● **WHAT TO PRODUCE**: Could the lines from the start of the data through the line with "Mechanoluminescence and Mechanical" be set down exactly, with no pictures among them?

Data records
-=-=-=-=-
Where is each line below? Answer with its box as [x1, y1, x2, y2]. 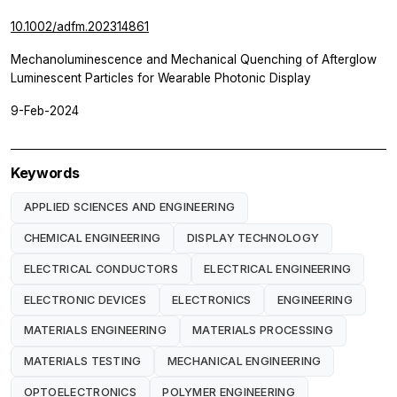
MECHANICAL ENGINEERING [167, 354, 322, 369]
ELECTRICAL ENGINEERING [204, 261, 352, 276]
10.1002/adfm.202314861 [11, 19, 149, 34]
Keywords [11, 163, 80, 182]
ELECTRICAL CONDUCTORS [23, 261, 178, 276]
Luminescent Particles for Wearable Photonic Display [11, 70, 311, 85]
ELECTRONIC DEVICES [23, 292, 146, 307]
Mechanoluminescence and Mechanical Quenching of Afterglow [11, 51, 377, 66]
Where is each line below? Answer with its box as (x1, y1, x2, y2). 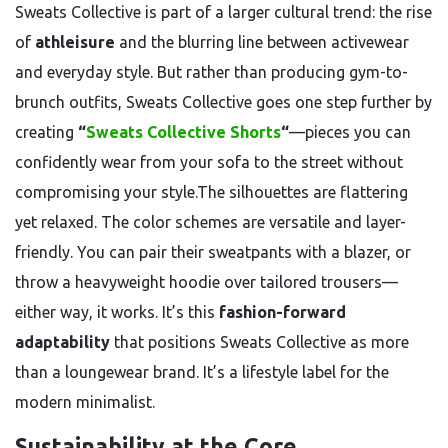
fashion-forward (219, 303, 346, 321)
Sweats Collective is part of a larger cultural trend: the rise (15, 3, 432, 21)
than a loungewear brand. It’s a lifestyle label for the (15, 363, 389, 381)
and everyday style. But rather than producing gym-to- (15, 63, 408, 81)
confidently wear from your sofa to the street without (15, 153, 403, 171)
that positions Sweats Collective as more (110, 333, 409, 351)
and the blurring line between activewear (115, 33, 409, 51)
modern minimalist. (15, 393, 155, 411)
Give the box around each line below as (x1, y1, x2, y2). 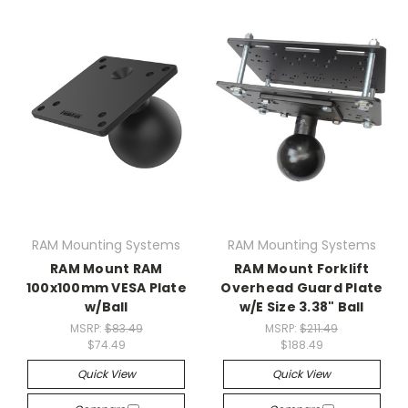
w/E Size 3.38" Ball (239, 298, 364, 316)
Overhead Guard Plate (220, 279, 383, 297)
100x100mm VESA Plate (25, 279, 187, 297)
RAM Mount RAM (50, 260, 163, 278)
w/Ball (85, 298, 128, 316)
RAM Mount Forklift (234, 260, 370, 278)
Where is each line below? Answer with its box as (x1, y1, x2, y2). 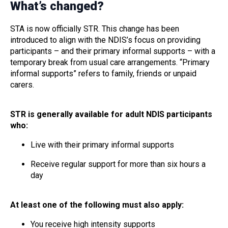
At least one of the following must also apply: (10, 200, 186, 210)
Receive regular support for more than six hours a (31, 159, 206, 169)
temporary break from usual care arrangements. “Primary (10, 58, 210, 68)
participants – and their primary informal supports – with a (10, 46, 215, 56)
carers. (10, 80, 38, 90)
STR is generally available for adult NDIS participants (10, 109, 212, 120)
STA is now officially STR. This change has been (10, 24, 179, 34)
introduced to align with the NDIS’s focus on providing (10, 35, 201, 45)
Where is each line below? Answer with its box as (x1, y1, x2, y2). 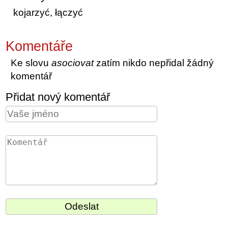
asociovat (51, 57, 94, 68)
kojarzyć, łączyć (13, 7, 83, 18)
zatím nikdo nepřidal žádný (94, 57, 214, 68)
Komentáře (6, 38, 73, 54)
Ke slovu (11, 57, 52, 68)
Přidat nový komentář (6, 90, 110, 103)
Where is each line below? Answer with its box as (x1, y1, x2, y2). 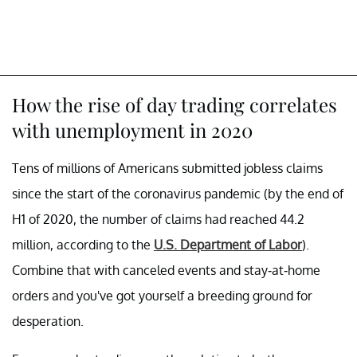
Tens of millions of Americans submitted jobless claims (12, 159, 323, 176)
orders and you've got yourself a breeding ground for (12, 287, 312, 304)
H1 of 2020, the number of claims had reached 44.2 (12, 210, 304, 227)
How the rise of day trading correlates (12, 91, 337, 117)
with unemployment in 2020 (12, 116, 253, 143)
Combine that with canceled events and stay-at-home (12, 261, 320, 278)
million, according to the (12, 236, 154, 253)
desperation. (12, 312, 87, 329)
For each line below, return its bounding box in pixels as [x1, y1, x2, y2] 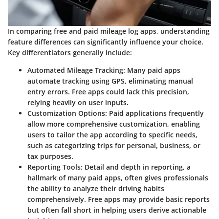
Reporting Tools [27, 162, 81, 172]
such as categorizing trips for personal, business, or [27, 141, 200, 151]
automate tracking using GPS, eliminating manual [27, 76, 193, 86]
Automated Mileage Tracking [27, 66, 123, 75]
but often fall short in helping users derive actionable [27, 205, 206, 215]
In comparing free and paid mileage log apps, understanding [8, 26, 210, 36]
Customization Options [27, 109, 105, 118]
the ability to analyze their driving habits [27, 184, 164, 194]
-=-=-=-=-
● **YOUR RESPONSE**:
Where is each line below? Answer with its box as [x1, y1, x2, y2]. 
MECHANICAL ENGINEERING [167, 354, 322, 369]
ELECTRICAL ENGINEERING [204, 261, 352, 276]
10.1002/adfm.202314861 [11, 19, 149, 34]
Keywords [11, 163, 80, 182]
ELECTRICAL CONDUCTORS [23, 261, 178, 276]
Luminescent Particles for Wearable Photonic Display [11, 70, 311, 85]
ELECTRONIC DEVICES [23, 292, 146, 307]
Mechanoluminescence and Mechanical Quenching of Afterglow [11, 51, 377, 66]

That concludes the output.